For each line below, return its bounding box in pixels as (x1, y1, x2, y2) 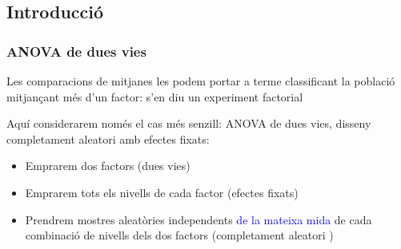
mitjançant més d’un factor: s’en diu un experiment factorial (6, 88, 303, 105)
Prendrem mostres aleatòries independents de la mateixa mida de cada (25, 211, 372, 227)
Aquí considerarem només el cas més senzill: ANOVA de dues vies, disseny (6, 115, 371, 132)
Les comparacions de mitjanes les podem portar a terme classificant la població (6, 73, 395, 89)
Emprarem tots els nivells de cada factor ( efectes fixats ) (25, 184, 299, 200)
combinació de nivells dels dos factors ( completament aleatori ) (25, 227, 334, 243)
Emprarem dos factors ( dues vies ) (25, 157, 190, 174)
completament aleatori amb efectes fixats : (6, 130, 210, 147)
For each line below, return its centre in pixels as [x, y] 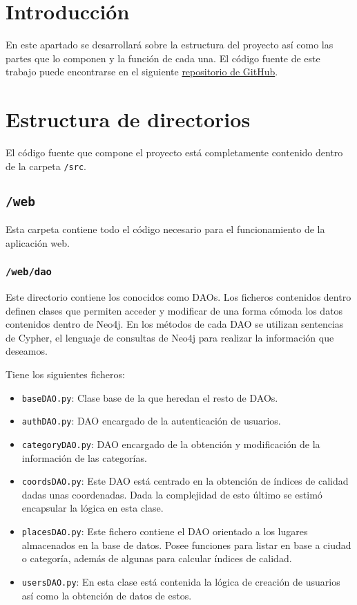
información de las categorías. [84, 457]
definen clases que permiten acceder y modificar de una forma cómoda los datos [174, 310]
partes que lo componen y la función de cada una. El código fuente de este [163, 58]
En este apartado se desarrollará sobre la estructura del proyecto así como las [170, 45]
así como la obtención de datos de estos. [107, 595]
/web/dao [29, 272]
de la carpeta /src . [46, 166]
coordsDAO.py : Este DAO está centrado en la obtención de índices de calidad [185, 481]
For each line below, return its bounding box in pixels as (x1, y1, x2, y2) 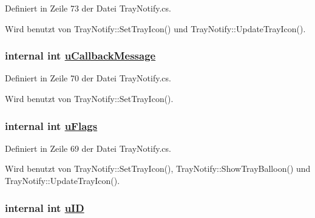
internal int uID (5, 200, 84, 215)
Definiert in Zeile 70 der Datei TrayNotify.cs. (5, 72, 171, 84)
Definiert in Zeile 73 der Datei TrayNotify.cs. (5, 2, 171, 14)
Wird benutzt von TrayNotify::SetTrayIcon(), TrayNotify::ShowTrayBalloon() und (5, 162, 311, 175)
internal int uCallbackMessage (5, 48, 156, 63)
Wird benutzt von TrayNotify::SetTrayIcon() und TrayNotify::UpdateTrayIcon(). (5, 22, 306, 35)
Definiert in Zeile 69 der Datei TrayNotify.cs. (5, 141, 171, 154)
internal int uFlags (5, 118, 98, 133)
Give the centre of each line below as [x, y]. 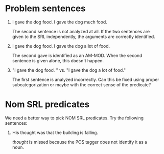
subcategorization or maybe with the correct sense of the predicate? [82, 85]
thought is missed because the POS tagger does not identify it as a [80, 142]
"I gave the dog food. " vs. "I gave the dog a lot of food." [69, 70]
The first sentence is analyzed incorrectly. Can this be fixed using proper [85, 79]
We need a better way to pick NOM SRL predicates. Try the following [74, 118]
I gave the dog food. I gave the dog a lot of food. [61, 46]
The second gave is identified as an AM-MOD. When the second [77, 55]
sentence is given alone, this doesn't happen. [58, 60]
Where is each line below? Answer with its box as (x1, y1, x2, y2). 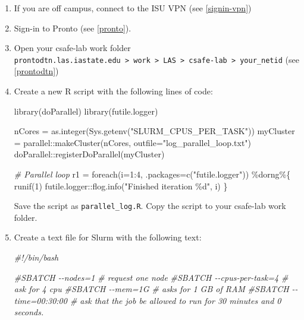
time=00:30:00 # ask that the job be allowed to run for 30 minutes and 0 (14, 294, 281, 306)
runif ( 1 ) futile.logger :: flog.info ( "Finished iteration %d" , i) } (14, 179, 228, 192)
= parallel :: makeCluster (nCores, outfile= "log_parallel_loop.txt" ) (14, 136, 252, 148)
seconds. (14, 306, 44, 318)
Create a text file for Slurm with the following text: (14, 231, 202, 243)
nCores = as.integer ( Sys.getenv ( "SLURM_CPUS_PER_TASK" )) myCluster (14, 125, 295, 137)
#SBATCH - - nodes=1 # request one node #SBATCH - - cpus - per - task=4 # (14, 271, 289, 283)
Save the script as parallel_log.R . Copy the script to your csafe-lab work (14, 199, 286, 212)
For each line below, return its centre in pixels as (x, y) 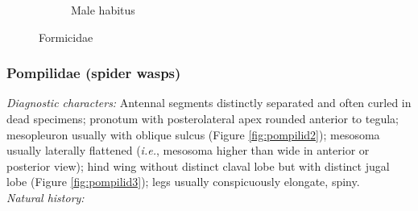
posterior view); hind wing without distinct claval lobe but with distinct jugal (198, 165)
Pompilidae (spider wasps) (94, 73)
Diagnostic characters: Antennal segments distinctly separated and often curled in (209, 103)
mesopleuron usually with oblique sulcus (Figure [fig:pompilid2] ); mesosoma (193, 134)
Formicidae (66, 37)
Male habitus (103, 10)
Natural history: (46, 197)
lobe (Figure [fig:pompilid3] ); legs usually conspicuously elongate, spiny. (183, 182)
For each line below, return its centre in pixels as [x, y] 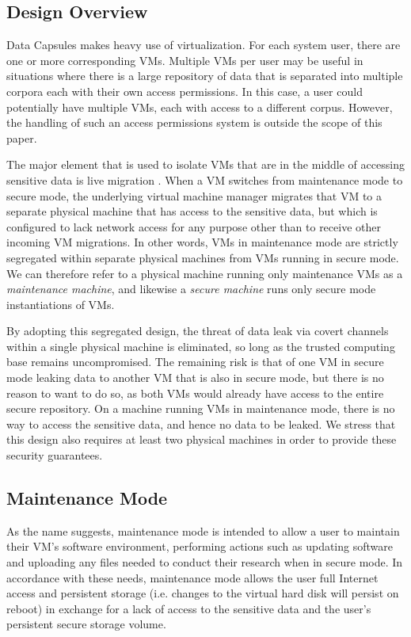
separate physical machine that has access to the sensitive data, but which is [192, 211]
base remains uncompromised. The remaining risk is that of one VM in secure [195, 362]
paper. [22, 137]
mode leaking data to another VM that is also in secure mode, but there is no [195, 378]
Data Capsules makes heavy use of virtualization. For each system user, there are [204, 45]
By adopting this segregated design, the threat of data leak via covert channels [198, 331]
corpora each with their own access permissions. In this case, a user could [185, 91]
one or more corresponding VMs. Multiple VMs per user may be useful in [185, 60]
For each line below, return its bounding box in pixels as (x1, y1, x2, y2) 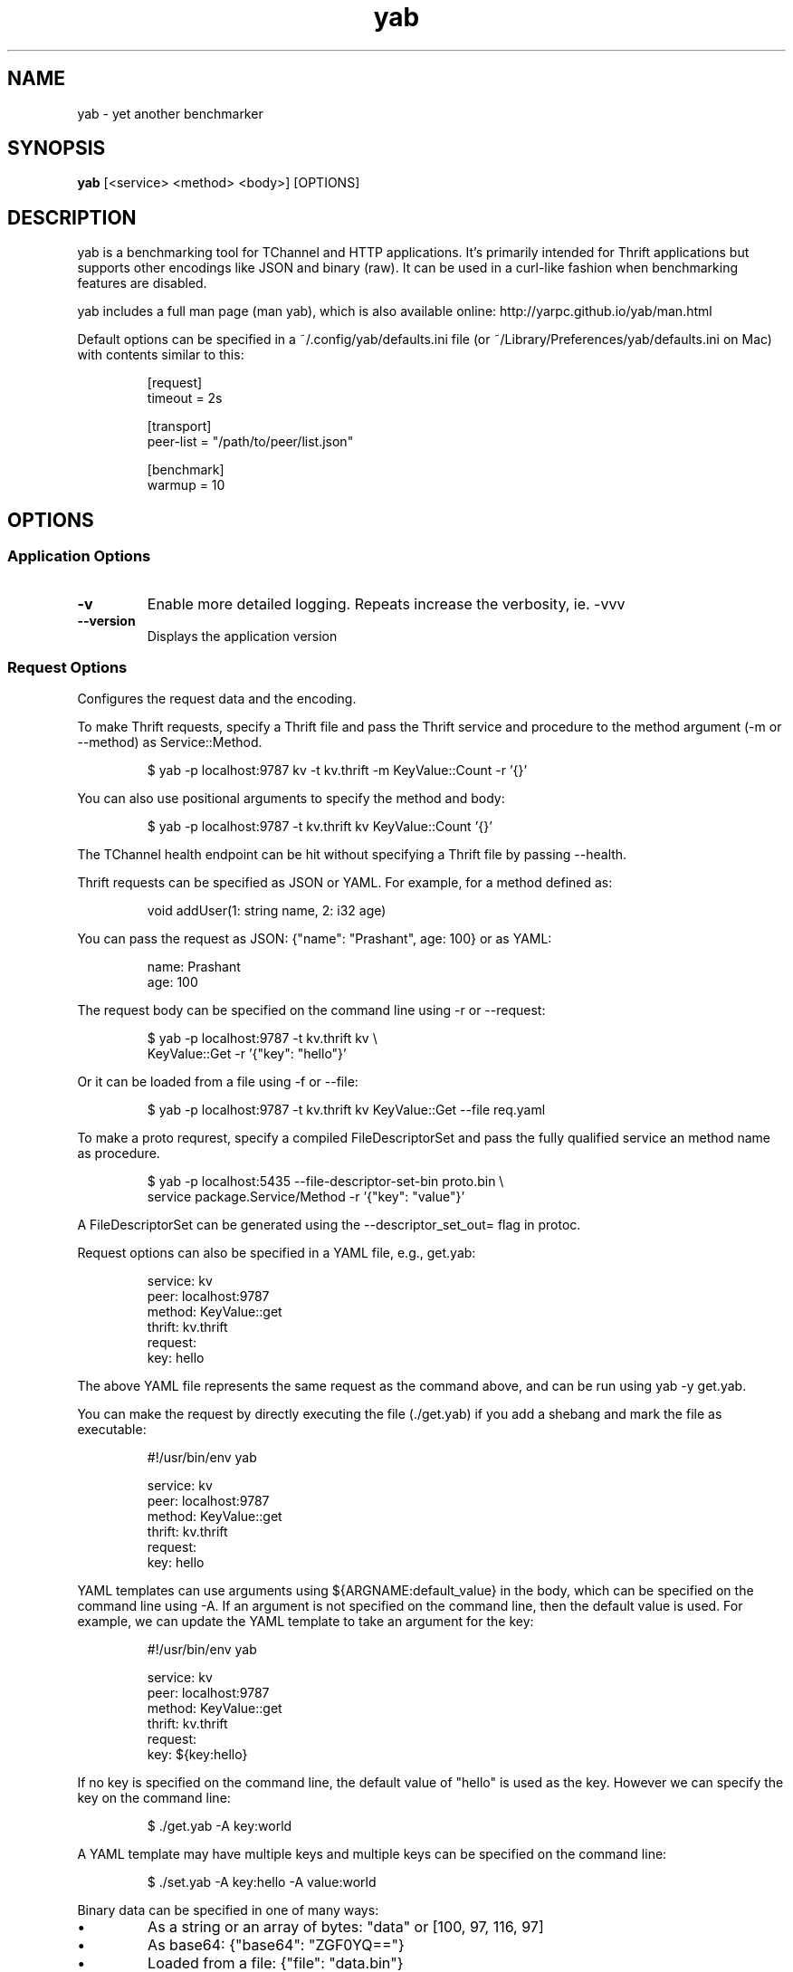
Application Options (7, 547, 151, 566)
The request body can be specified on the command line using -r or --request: (77, 1002, 546, 1019)
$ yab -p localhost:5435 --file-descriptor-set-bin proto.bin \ (147, 1173, 504, 1190)
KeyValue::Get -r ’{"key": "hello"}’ (147, 1046, 347, 1062)
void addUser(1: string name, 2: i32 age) (147, 903, 387, 919)
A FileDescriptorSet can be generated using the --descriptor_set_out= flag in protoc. (77, 1217, 581, 1233)
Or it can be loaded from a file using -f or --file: (77, 1074, 358, 1090)
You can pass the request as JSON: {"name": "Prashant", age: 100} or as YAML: (77, 931, 552, 947)
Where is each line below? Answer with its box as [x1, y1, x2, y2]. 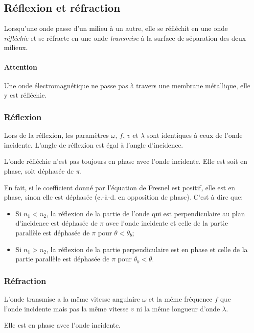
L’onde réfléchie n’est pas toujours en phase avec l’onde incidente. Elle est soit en [4, 156, 248, 166]
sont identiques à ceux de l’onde [147, 130, 243, 140]
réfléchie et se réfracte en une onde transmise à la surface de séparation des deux [4, 32, 246, 43]
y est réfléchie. [4, 90, 47, 100]
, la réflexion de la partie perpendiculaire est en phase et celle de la [46, 244, 248, 254]
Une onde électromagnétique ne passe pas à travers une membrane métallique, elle [4, 80, 251, 90]
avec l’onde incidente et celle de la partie [106, 218, 228, 228]
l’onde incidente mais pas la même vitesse [4, 303, 129, 313]

----

Repeat the material exactly as it reads, without any of its pictures.

EXPECTED OUTPUT:
For each line below, return its bounding box in pixels as (x1, y1, x2, y2) 
mitjançant més d’un factor: s’en diu un experiment factorial (6, 88, 303, 105)
Prendrem mostres aleatòries independents de la mateixa mida de cada (25, 211, 372, 227)
Aquí considerarem només el cas més senzill: ANOVA de dues vies, disseny (6, 115, 371, 132)
Les comparacions de mitjanes les podem portar a terme classificant la població (6, 73, 395, 89)
Emprarem tots els nivells de cada factor ( efectes fixats ) (25, 184, 299, 200)
combinació de nivells dels dos factors ( completament aleatori ) (25, 227, 334, 243)
Emprarem dos factors ( dues vies ) (25, 157, 190, 174)
completament aleatori amb efectes fixats : (6, 130, 210, 147)
For each line below, return its centre in pixels as [x, y] 
información de las categorías. [84, 457]
definen clases que permiten acceder y modificar de una forma cómoda los datos [174, 310]
partes que lo componen y la función de cada una. El código fuente de este [163, 58]
En este apartado se desarrollará sobre la estructura del proyecto así como las [170, 45]
así como la obtención de datos de estos. [107, 595]
/web/dao [29, 272]
de la carpeta /src . [46, 166]
coordsDAO.py : Este DAO está centrado en la obtención de índices de calidad [185, 481]
For each line below, return its bounding box in pixels as (x1, y1, x2, y2) 
internal int uID (5, 200, 84, 215)
Definiert in Zeile 70 der Datei TrayNotify.cs. (5, 72, 171, 84)
Definiert in Zeile 73 der Datei TrayNotify.cs. (5, 2, 171, 14)
Wird benutzt von TrayNotify::SetTrayIcon(), TrayNotify::ShowTrayBalloon() und (5, 162, 311, 175)
internal int uCallbackMessage (5, 48, 156, 63)
Wird benutzt von TrayNotify::SetTrayIcon() und TrayNotify::UpdateTrayIcon(). (5, 22, 306, 35)
Definiert in Zeile 69 der Datei TrayNotify.cs. (5, 141, 171, 154)
internal int uFlags (5, 118, 98, 133)
Give the centre of each line below as [x, y]. 
subcategorization or maybe with the correct sense of the predicate? [82, 85]
thought is missed because the POS tagger does not identify it as a [80, 142]
"I gave the dog food. " vs. "I gave the dog a lot of food." [69, 70]
The first sentence is analyzed incorrectly. Can this be fixed using proper [85, 79]
We need a better way to pick NOM SRL predicates. Try the following [74, 118]
I gave the dog food. I gave the dog a lot of food. [61, 46]
The second gave is identified as an AM-MOD. When the second [77, 55]
sentence is given alone, this doesn't happen. [58, 60]
Where is each line below? Answer with its box as (x1, y1, x2, y2). 
time=00:30:00 # ask that the job be allowed to run for 30 minutes and 0 (14, 294, 281, 306)
runif ( 1 ) futile.logger :: flog.info ( "Finished iteration %d" , i) } (14, 179, 228, 192)
= parallel :: makeCluster (nCores, outfile= "log_parallel_loop.txt" ) (14, 136, 252, 148)
seconds. (14, 306, 44, 318)
Create a text file for Slurm with the following text: (14, 231, 202, 243)
nCores = as.integer ( Sys.getenv ( "SLURM_CPUS_PER_TASK" )) myCluster (14, 125, 295, 137)
#SBATCH - - nodes=1 # request one node #SBATCH - - cpus - per - task=4 # (14, 271, 289, 283)
Save the script as parallel_log.R . Copy the script to your csafe-lab work (14, 199, 286, 212)
For each line below, return its centre in pixels as (x, y) 
posterior view); hind wing without distinct claval lobe but with distinct jugal (198, 165)
Pompilidae (spider wasps) (94, 73)
Diagnostic characters: Antennal segments distinctly separated and often curled in (209, 103)
mesopleuron usually with oblique sulcus (Figure [fig:pompilid2] ); mesosoma (193, 134)
Formicidae (66, 37)
Male habitus (103, 10)
Natural history: (46, 197)
lobe (Figure [fig:pompilid3] ); legs usually conspicuously elongate, spiny. (183, 182)
For each line below, return its centre in pixels as [x, y] 
separate physical machine that has access to the sensitive data, but which is [192, 211]
base remains uncompromised. The remaining risk is that of one VM in secure [195, 362]
paper. [22, 137]
mode leaking data to another VM that is also in secure mode, but there is no [195, 378]
Data Capsules makes heavy use of virtualization. For each system user, there are [204, 45]
By adopting this segregated design, the threat of data leak via covert channels [198, 331]
corpora each with their own access permissions. In this case, a user could [185, 91]
one or more corresponding VMs. Multiple VMs per user may be useful in [185, 60]
For each line below, return its bounding box in pixels as (x1, y1, x2, y2) 
Application Options (7, 547, 151, 566)
The request body can be specified on the command line using -r or --request: (77, 1002, 546, 1019)
$ yab -p localhost:5435 --file-descriptor-set-bin proto.bin \ (147, 1173, 504, 1190)
KeyValue::Get -r ’{"key": "hello"}’ (147, 1046, 347, 1062)
void addUser(1: string name, 2: i32 age) (147, 903, 387, 919)
A FileDescriptorSet can be generated using the --descriptor_set_out= flag in protoc. (77, 1217, 581, 1233)
Or it can be loaded from a file using -f or --file: (77, 1074, 358, 1090)
You can pass the request as JSON: {"name": "Prashant", age: 100} or as YAML: (77, 931, 552, 947)
Where is each line below? Answer with its box as [x1, y1, x2, y2]. 
L’onde réfléchie n’est pas toujours en phase avec l’onde incidente. Elle est soit en [4, 156, 248, 166]
sont identiques à ceux de l’onde [147, 130, 243, 140]
réfléchie et se réfracte en une onde transmise à la surface de séparation des deux [4, 32, 246, 43]
y est réfléchie. [4, 90, 47, 100]
, la réflexion de la partie perpendiculaire est en phase et celle de la [46, 244, 248, 254]
Une onde électromagnétique ne passe pas à travers une membrane métallique, elle [4, 80, 251, 90]
avec l’onde incidente et celle de la partie [106, 218, 228, 228]
l’onde incidente mais pas la même vitesse [4, 303, 129, 313]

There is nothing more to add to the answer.